EXCERPTED DATA:

########################################

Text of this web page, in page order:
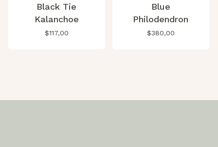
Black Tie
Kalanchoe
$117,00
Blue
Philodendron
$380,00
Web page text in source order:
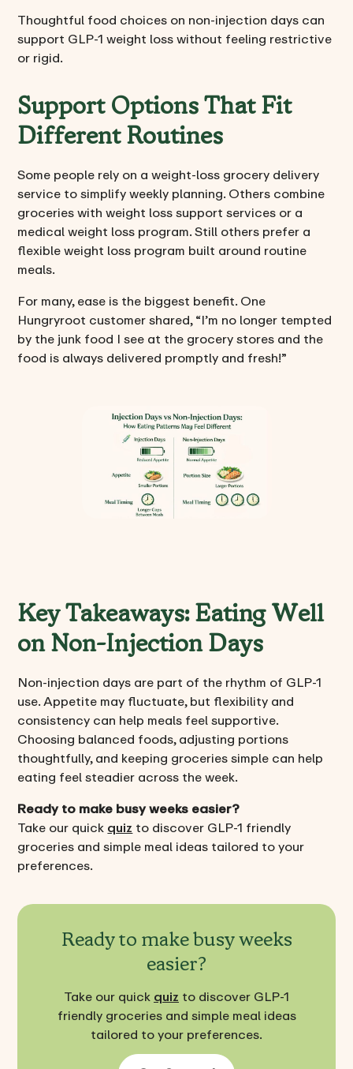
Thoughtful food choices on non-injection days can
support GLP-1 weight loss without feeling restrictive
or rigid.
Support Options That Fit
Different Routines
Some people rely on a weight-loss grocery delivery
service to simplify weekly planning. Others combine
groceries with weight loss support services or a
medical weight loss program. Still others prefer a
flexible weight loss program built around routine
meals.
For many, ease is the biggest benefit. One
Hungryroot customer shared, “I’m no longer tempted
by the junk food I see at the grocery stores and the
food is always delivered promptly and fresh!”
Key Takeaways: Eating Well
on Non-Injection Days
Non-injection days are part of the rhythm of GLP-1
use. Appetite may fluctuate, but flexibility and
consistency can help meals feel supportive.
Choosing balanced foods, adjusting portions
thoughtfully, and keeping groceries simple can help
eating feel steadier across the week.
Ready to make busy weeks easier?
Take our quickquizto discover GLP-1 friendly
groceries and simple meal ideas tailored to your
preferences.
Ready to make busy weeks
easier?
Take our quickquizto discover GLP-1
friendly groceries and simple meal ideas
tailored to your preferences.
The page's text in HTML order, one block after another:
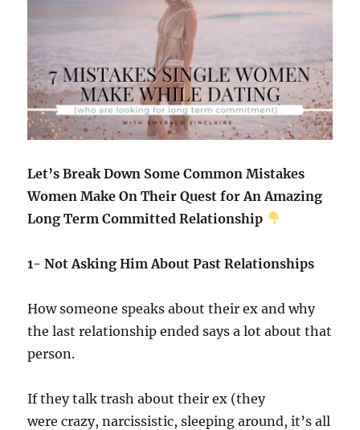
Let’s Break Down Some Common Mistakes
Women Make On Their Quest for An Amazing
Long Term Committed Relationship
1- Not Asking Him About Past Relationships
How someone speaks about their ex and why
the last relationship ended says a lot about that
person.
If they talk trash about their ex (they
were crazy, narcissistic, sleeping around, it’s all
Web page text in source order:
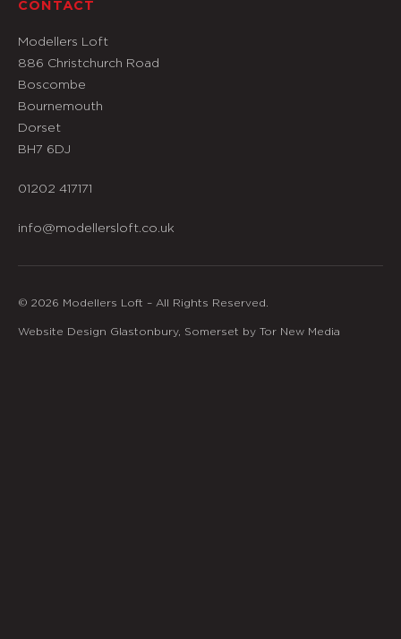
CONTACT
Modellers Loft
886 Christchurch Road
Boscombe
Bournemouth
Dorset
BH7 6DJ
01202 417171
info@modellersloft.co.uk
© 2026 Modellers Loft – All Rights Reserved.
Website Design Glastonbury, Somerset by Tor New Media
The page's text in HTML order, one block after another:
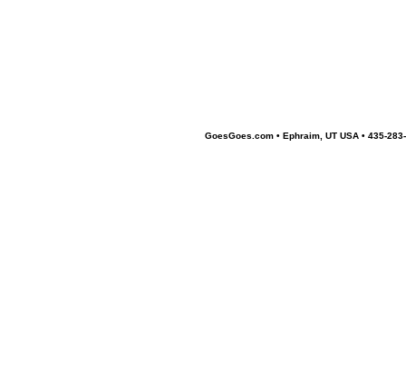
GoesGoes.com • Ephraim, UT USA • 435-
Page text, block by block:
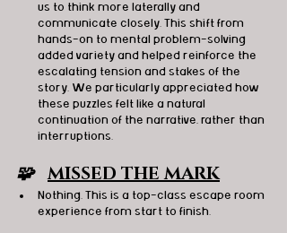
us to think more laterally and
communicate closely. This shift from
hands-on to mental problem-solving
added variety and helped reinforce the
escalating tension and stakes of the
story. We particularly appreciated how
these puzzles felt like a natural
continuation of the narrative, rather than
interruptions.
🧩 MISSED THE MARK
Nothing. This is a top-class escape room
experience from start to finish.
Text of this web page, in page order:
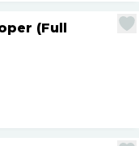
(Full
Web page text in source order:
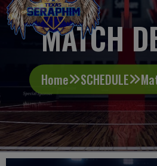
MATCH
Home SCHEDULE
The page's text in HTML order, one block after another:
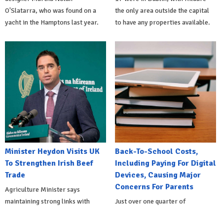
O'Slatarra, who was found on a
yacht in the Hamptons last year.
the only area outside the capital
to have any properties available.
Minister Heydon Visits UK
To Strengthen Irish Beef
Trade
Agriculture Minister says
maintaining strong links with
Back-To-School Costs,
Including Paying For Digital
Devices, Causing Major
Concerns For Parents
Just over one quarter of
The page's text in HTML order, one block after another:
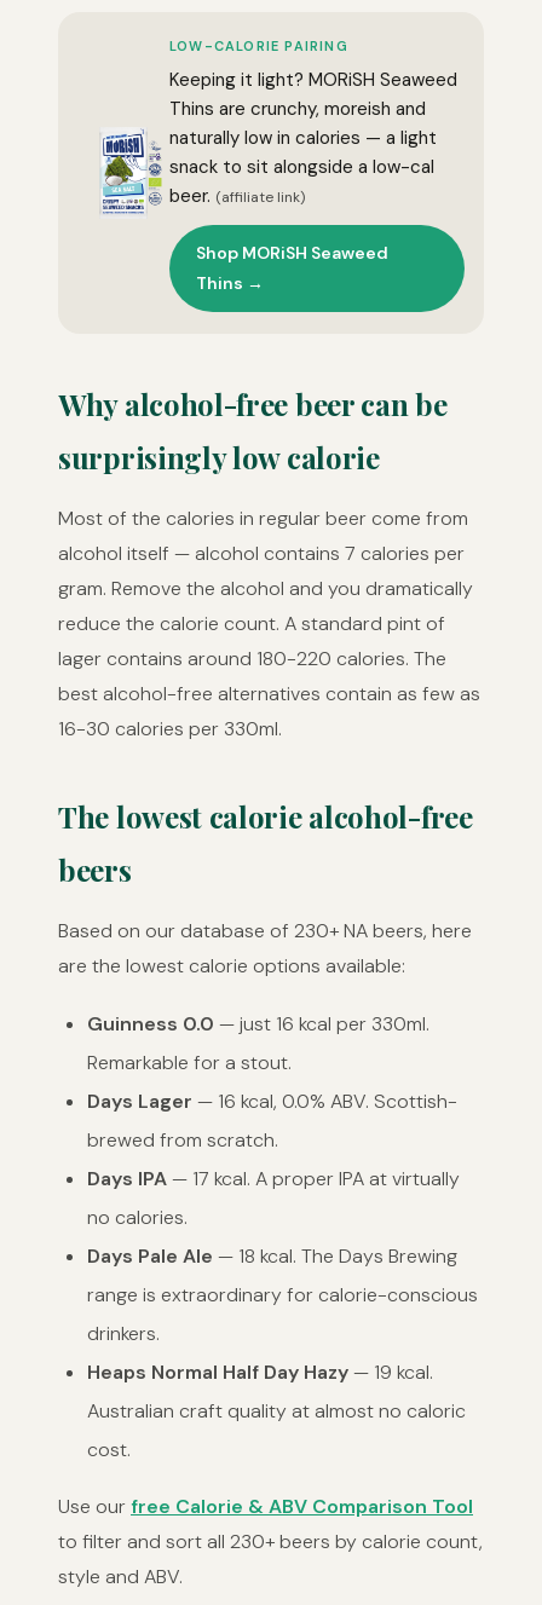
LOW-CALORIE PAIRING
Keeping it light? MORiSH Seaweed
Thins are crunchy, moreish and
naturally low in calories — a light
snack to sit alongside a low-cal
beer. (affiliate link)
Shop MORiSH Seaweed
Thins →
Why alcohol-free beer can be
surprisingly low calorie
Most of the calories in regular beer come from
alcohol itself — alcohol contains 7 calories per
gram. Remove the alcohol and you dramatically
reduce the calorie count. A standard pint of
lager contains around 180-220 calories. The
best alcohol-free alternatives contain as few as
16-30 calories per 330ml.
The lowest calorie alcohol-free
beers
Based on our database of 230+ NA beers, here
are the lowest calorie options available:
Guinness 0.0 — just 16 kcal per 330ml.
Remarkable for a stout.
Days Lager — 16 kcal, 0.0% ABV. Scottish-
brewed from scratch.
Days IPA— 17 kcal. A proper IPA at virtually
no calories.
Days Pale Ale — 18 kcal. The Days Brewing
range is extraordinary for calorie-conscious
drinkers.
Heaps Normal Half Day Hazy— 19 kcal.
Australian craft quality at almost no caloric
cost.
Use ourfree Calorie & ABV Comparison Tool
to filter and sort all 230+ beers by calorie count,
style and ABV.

########################################

REQUIREMENT: Only a number is required here: the count of lines in these entries that hold "around".

EXERCISE RESULT: 3